╔══
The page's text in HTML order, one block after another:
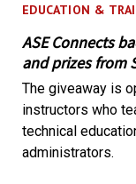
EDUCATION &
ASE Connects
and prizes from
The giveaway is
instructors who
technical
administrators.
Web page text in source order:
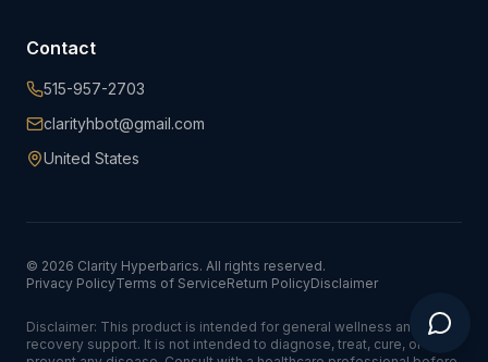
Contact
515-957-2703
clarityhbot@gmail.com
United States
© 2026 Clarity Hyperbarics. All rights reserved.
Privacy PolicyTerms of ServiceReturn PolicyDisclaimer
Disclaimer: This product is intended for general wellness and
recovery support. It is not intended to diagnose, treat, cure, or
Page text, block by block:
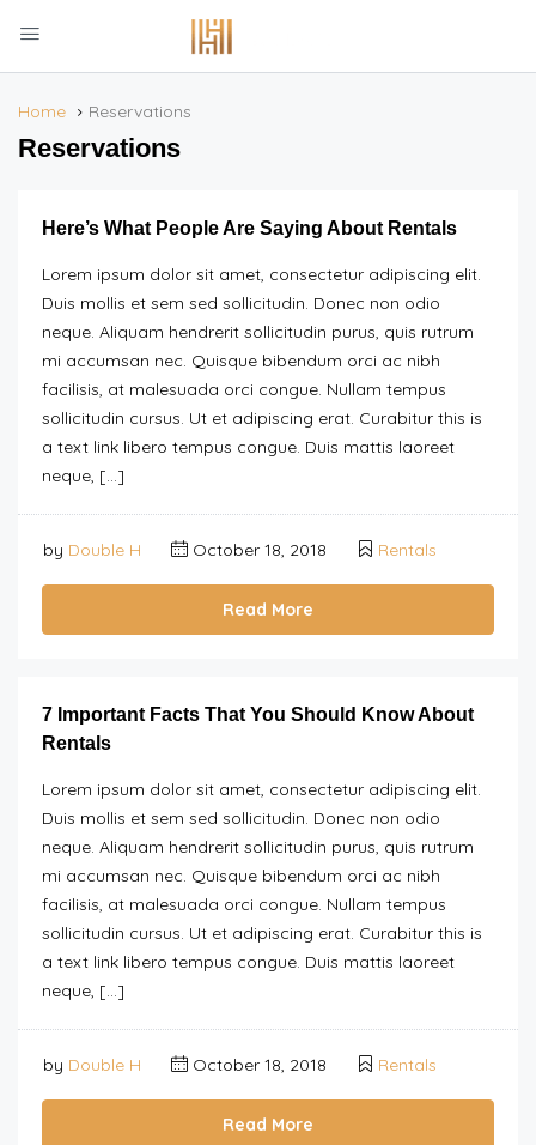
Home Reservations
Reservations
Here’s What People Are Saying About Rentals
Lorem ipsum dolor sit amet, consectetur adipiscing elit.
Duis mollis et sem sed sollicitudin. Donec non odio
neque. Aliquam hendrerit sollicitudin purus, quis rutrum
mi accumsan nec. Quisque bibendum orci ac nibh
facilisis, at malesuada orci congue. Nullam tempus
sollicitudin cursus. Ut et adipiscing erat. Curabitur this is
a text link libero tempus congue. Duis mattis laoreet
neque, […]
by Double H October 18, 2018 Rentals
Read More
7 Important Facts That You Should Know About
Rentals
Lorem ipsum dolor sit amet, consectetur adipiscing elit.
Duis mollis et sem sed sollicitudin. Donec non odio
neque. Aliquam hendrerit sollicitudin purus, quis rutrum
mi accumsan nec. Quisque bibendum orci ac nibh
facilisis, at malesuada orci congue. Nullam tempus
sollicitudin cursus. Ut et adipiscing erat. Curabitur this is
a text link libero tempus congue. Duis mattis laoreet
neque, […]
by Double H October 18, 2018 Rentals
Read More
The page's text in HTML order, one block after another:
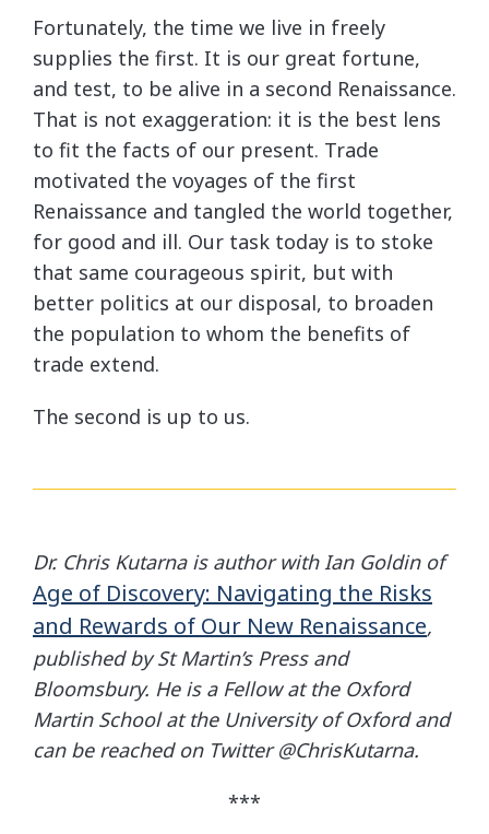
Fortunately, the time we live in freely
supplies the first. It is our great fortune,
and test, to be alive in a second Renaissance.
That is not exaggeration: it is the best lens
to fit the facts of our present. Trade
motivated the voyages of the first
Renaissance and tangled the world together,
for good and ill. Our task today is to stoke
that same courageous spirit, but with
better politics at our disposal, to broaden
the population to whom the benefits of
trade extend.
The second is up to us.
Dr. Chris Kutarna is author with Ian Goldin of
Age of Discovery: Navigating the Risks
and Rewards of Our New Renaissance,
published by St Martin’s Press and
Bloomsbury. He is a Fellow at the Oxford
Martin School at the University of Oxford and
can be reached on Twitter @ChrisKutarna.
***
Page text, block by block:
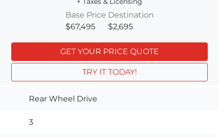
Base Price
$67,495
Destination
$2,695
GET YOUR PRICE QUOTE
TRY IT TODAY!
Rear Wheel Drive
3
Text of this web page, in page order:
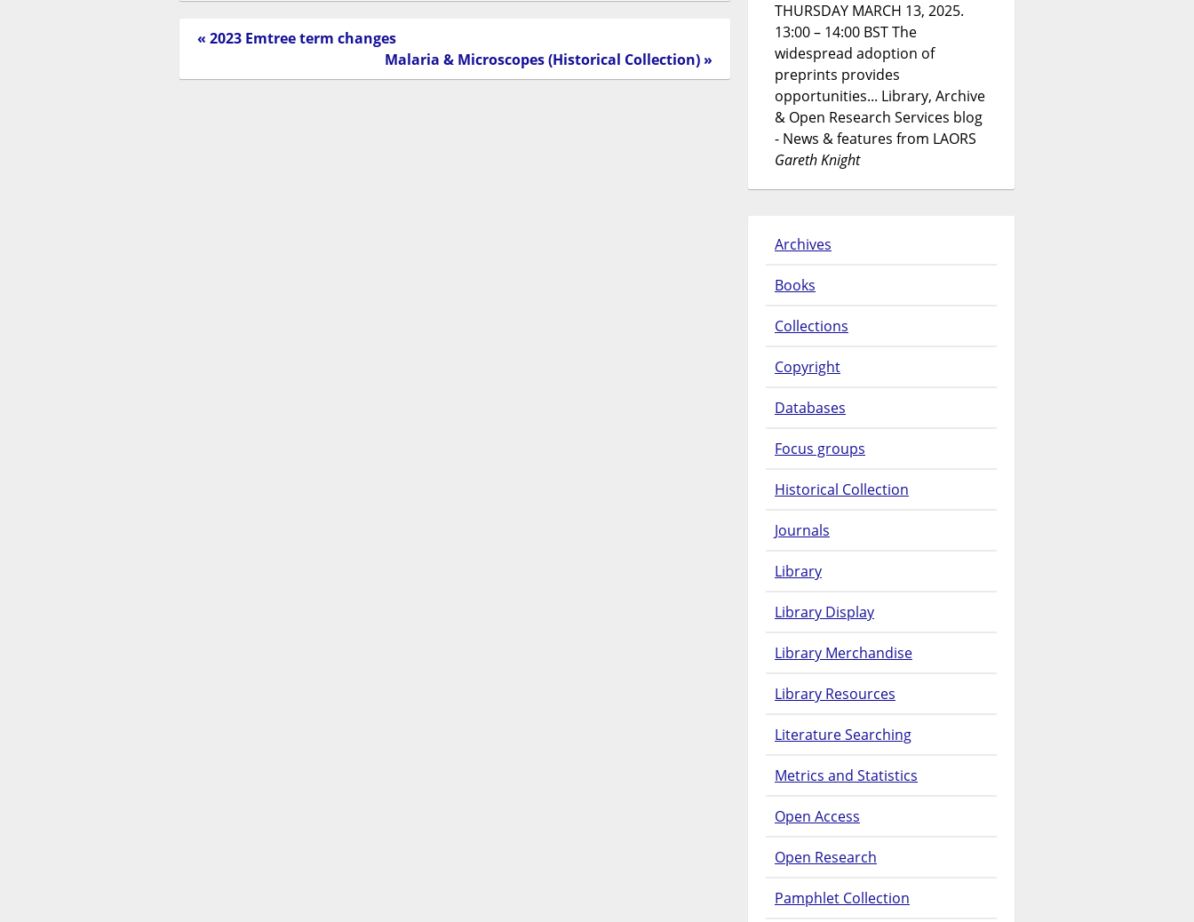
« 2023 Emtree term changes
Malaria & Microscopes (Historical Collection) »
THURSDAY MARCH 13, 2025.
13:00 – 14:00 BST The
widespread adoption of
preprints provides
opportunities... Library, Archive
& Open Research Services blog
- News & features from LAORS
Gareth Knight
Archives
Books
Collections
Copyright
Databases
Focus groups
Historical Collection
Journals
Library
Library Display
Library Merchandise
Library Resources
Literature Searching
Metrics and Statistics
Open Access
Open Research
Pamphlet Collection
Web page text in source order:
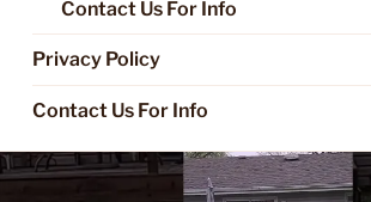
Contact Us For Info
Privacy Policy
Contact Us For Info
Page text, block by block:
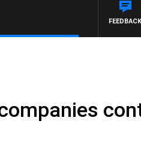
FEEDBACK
╚══
╔══
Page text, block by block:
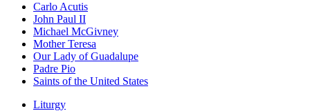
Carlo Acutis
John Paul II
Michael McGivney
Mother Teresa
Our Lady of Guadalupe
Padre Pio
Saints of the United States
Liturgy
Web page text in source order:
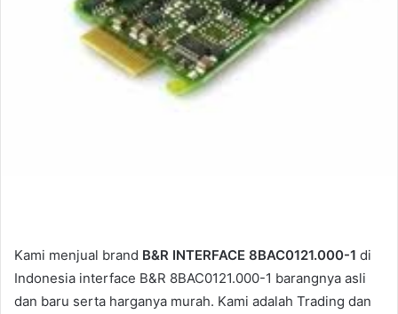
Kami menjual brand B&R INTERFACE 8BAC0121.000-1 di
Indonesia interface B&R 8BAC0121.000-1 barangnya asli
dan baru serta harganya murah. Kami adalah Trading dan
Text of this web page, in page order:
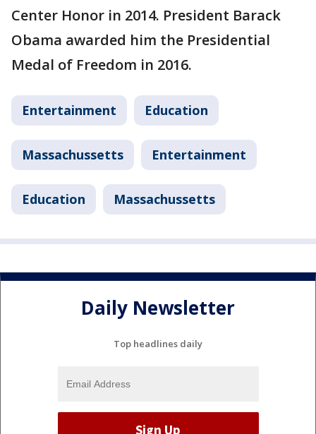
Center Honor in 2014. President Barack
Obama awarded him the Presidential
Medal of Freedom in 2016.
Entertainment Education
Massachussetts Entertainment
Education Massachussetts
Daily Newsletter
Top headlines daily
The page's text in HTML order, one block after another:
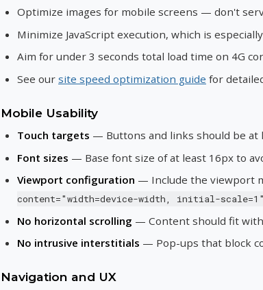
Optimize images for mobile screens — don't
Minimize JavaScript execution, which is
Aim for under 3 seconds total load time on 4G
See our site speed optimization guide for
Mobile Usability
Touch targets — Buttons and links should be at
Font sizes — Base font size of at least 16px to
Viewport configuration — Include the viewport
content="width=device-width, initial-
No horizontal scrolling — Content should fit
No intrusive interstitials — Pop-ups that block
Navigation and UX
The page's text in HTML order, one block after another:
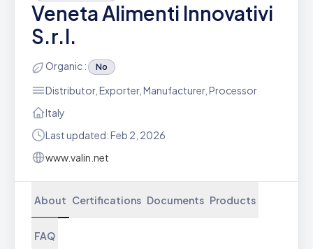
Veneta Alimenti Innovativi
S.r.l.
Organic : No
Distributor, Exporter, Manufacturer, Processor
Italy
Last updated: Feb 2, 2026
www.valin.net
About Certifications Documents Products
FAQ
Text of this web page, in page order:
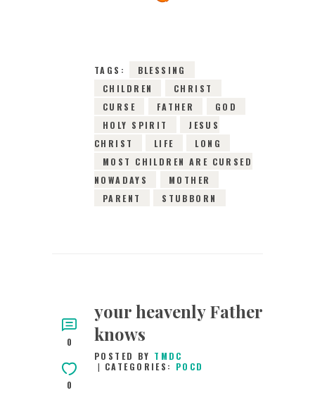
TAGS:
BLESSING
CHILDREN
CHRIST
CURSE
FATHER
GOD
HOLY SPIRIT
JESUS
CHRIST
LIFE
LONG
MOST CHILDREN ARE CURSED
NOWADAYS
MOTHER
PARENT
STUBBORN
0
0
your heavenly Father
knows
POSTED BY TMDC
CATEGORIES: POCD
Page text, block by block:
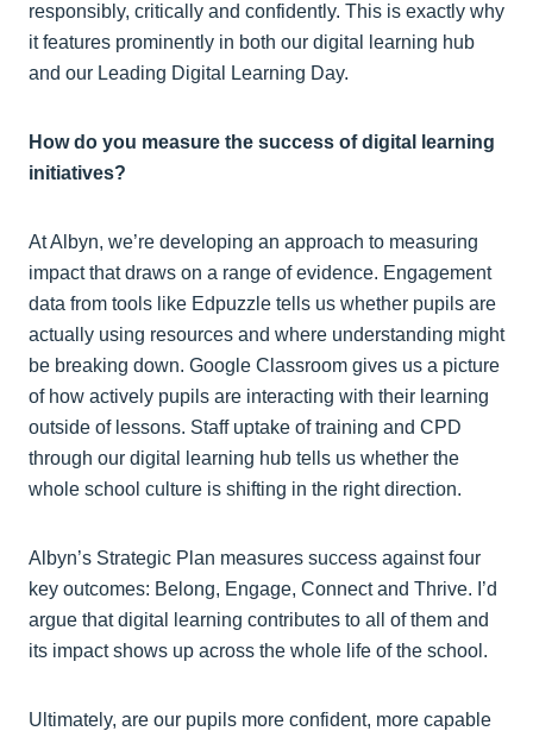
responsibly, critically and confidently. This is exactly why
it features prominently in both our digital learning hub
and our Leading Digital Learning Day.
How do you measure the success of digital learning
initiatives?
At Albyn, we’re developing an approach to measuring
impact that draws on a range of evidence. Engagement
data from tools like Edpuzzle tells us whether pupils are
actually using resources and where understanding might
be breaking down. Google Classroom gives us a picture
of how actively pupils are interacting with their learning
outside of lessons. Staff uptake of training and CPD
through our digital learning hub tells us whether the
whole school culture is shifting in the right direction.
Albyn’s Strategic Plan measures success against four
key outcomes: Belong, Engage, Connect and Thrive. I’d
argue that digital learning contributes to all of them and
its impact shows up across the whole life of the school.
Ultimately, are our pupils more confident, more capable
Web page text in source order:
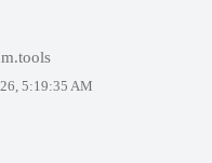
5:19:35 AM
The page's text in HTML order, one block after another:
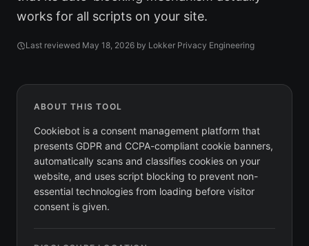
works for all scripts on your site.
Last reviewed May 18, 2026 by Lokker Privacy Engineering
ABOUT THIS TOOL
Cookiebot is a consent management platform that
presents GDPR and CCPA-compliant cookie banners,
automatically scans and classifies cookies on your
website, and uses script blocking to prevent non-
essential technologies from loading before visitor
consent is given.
╚══
→ What is being asked
Copy only this from above: the line containing "Daily Newsletter", the line containing "through our digital", and all lines between, printed exactly. Leave out the pictures.

→ Output for this task
Daily Newsletter
Top headlines daily
The page's text in HTML order, one block after another:
Optimize images for mobile screens — don't
Minimize JavaScript execution, which is
Aim for under 3 seconds total load time on 4G
See our site speed optimization guide for
Mobile Usability
Touch targets — Buttons and links should be at
Font sizes — Base font size of at least 16px to
Viewport configuration — Include the viewport
content="width=device-width, initial-
No horizontal scrolling — Content should fit
No intrusive interstitials — Pop-ups that block
Navigation and UX
The page's text in HTML order, one block after another:
Veneta Alimenti Innovativi
S.r.l.
Organic : No
Distributor, Exporter, Manufacturer, Processor
Italy
Last updated: Feb 2, 2026
www.valin.net
About Certifications Documents Products
FAQ
Text of this web page, in page order:
TAGS:
BLESSING
CHILDREN
CHRIST
CURSE
FATHER
GOD
HOLY SPIRIT
JESUS
CHRIST
LIFE
LONG
MOST CHILDREN ARE CURSED
NOWADAYS
MOTHER
PARENT
STUBBORN
0
0
your heavenly Father
knows
POSTED BY TMDC
CATEGORIES: POCD
Page text, block by block:
responsibly, critically and confidently. This is exactly why
it features prominently in both our digital learning hub
and our Leading Digital Learning Day.
How do you measure the success of digital learning
initiatives?
At Albyn, we’re developing an approach to measuring
impact that draws on a range of evidence. Engagement
data from tools like Edpuzzle tells us whether pupils are
actually using resources and where understanding might
be breaking down. Google Classroom gives us a picture
of how actively pupils are interacting with their learning
outside of lessons. Staff uptake of training and CPD
through our digital learning hub tells us whether the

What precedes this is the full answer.